Nirav deu de ombros. 

— Eu já tinha até me esquecido disso, para ser sincero. 

— Eu imagino o motivo. — Theo deu um riso nasal, embora nada divertido. — Está com a cabeça em outras coisas... 

Ele não respondeu, apenas continuou andando. Teve esperança de convidar Juno, pois sabia que ela adoraria ir. Conseguia imaginá-la dançando ao seu redor, radiante como o sol. Entretanto, a ideia começava a dissipar. 

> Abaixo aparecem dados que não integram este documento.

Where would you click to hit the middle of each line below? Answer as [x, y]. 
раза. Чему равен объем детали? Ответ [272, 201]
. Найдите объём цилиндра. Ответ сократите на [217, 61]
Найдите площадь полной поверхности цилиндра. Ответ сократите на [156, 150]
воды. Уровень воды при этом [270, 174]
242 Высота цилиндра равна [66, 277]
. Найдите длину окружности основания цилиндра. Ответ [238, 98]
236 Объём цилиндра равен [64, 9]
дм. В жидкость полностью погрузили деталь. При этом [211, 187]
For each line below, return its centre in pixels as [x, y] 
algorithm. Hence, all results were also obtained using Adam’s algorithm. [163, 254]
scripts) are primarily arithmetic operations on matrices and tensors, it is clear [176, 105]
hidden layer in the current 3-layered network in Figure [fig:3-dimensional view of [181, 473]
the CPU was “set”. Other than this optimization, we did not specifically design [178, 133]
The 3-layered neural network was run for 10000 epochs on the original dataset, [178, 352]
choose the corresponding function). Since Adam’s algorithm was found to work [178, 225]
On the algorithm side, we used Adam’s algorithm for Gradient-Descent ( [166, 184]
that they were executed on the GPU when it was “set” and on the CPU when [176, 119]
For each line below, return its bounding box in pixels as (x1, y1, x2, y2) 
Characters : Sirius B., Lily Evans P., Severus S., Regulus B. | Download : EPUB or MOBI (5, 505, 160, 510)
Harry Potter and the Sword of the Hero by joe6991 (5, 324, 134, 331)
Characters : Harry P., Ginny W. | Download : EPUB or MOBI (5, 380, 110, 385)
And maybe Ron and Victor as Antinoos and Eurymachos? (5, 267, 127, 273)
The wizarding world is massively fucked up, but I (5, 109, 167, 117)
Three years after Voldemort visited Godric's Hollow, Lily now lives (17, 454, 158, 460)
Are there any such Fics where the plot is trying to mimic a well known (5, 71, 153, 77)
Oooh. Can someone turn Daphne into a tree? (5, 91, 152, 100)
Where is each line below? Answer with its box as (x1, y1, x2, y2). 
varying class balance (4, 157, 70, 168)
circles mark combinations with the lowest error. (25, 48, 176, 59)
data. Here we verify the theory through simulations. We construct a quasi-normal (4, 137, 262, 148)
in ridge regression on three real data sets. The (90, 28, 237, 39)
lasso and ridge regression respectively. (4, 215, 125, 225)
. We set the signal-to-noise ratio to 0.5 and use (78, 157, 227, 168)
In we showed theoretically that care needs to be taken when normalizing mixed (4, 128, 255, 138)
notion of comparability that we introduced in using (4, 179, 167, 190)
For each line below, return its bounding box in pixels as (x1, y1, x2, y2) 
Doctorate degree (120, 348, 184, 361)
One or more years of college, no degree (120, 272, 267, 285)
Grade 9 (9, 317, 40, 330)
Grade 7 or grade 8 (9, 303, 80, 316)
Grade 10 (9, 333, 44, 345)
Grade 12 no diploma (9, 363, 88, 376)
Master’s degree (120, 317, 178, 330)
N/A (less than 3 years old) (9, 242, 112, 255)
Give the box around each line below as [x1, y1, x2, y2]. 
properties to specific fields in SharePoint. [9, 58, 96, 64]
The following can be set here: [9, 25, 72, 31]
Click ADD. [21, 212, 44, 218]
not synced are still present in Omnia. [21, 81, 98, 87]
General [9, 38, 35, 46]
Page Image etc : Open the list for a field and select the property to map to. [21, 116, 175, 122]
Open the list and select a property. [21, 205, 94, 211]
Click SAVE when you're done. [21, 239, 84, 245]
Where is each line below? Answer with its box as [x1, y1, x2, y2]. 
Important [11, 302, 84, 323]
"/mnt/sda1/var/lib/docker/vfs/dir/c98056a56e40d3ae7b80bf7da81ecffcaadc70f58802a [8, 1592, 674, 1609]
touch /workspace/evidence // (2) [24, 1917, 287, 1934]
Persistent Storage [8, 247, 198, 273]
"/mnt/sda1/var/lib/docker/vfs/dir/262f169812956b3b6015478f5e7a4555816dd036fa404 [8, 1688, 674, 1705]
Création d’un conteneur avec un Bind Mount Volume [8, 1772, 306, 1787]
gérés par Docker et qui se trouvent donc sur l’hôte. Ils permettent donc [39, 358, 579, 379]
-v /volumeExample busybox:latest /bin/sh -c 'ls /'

Percebendo o silêncio, Theo tornou a insistir no assunto, para o desconforto de Nirav. 

— O que foi? Está arrependido? — Theo perguntou, analisando–o. 

— Não, pior que não. — respondeu, sincero. Não havia motivo em mentir para Theo. — Eu deveria estar. 

— Deveria mesmo! 

Como iria se arrepender? Cada vez que sua mente reproduzia as memórias, seu corpo ansiava por mais. Sentia-se viciado ao toque e cheiro de Juno, desejando novamente experimentar o sabor de seu beijo, o conforto do seu abraço e o calor do seu corpo. Não conseguia se arrepender diante dessas sensações. 

E nessas lembranças, era quando Nirav esquecia o diabo nos detalhes. 

— Eu faria tudo de novo, Theo. — assumiu, mantendo um sorriso nos lábios, pensando em Juno. 

— Eu sei que você faria, essa é a pior parte. — a entonação dele era de repreensão. — Eu sabia que isso não ia dar certo. 

— Ainda pode ser que dê certo! — Nirav respondeu, sendo mais esperançoso do que deveria. 

— Então você acredita em milagres! — zombou, com irritação. — Não sei se você sabe, mas o namorado dela chegou logo depois que vocês decidiram se pegar! Qual a probabilidade de isso dar certo? 

E o diabo nos detalhes retornava. Tudo o que Nirav tentava esconder de si mesmo veio à tona naquele comentário. A distância de Juno, a falta de mensagens, o retorno de Nicholas. Theo estava certo, tinha noção disso. Mais uma vez, a agitação em seu peito parecia transforma-se em sabor de cinzas em sua boca. 

— Olha, não quero ser rude, mas dar sermão agora não vai adiantar nada. — respondeu a Theo, sentindo o vazio em seu âmago começar a aumentar, pouco a pouco. 

— Eu sei! Só não quero ter que dizer "eu te avisei", Nirav. — ele parecia desapontado e, além de tudo, preocupado. — Eu deveria ter tentado interromper isso quando ainda era cedo. 

Nirav se irritou, porque sabia que, no fundo, não era algo que pudesse ter sido parado. Poderia ter acontecido de diversas maneiras, não evitado. Acreditar que era mero impulso, diminuía a profundidade do que estava sentindo e só ele sabia o quão profundo era o abismo daquele sentimento. 

— Desculpe te desapontar, mas não acredito que nada que tivesse feito teria impedido qualquer coisa. — ele suspirou, meneando a cabeça. — Às vezes, acho nem mesmo nós dois teríamos conseguido impedir. 

— Vocês sequer tentaram impedir! — irritado, Theo estalou os lábios, mirando-o com decepção. — Não sei quem é pior. Você ou ela. 

Nirav não respondeu, Theo não entenderia, ou talvez se recusasse a entender. 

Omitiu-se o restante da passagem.